Но, конечно, должна же была существовать и другая сторона её жизни, какая-то причина к этой, всё возрастающей в ней приниженности, к её необыкновенно развитой технике быть невидимой и неслышной, к её почти самоотверженному труду для богатых дам. Где-то был же центр опоры и тяжести всего механизма, какой-то моральный повод для приниженных поклонов её и всего поведения.

Первым и наиболее подходящим объяснением могла бы быть религиозность: отсюда безропотность, христианское смирение, служение ближнему своим трудом. Но Полина не имела никакого отношения к религии. Если она когда и входила в церковь, то единственно в качестве портнихи: расправить фату и шлейф невесте, накинуть шаль куме, подержать одеяльце младенца, опускаемого в купель, завернуть дрожащие плечи вдовы в меховой горжет. При этом никто никогда не замечал, чтоб она молилась или хотя бы перекрестилась.

Впрочем, никто и не пытался объяснить Полину, её просто эксплуатировали. С годами всё меньше обращая на неё внимания, клиентки постепенно забыли, что Полина, почти равная по рождению, была, уж конечно, равна по образованию, что она понимала всё, что – как секрет – при ней говорилось по-французски и по-немецки, и наблюдала, видела и понимала, возможно, и многое другое, что при ней, не стесняясь или не замечая её присутствия, говорилось и обсуждалось.
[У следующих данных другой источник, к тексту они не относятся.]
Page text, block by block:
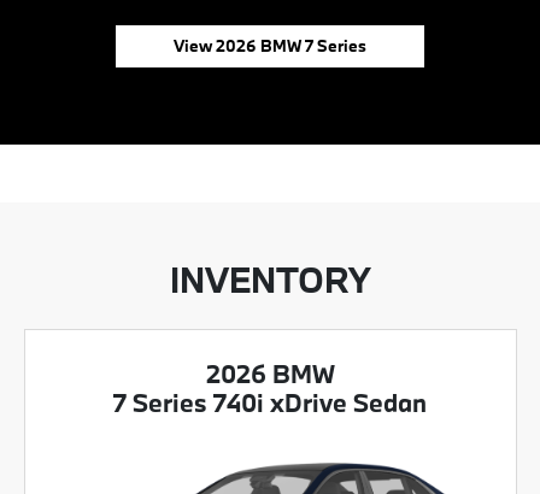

Головины выписывали свои одежды из столиц, и Полина приглашалась к ним только два раза в год: перед детским балом на Рождество и для приготовления маскарадных костюмов для бала на Масленицу. Таким образом и Варвара знала Полину. Хотя они и не обменялись ни одним словом, у Варвары осталось ни с чем не соразмерное неприязненное чувство к портнихе. Это было то неясное чувство отвращения, какое многие – и беспричинно – испытывают по отношению к паукам и змеям, безмолвным пожирателям жизней.

Глава XVII

В большую перемену Варвара была вызвана в кабинет начальницы гимназии. Полина находилась там уже около пятнадцати минут, и ей было объявлено, что от неё требовалось. Она, конечно, не возражала, но смиренно благодарила за оказанное ей доверие.

Варвару официально представили Полине. Затем Варваре было приказано по окончании учебного дня и её частных уроков направиться уже на новую квартиру, в дом Полины Смирновой. Перевозкой Варварина имущества было приказано заняться школьному сторожу, а заботой о сохранении её недвижимого имущества – священнику и учителю законоведения.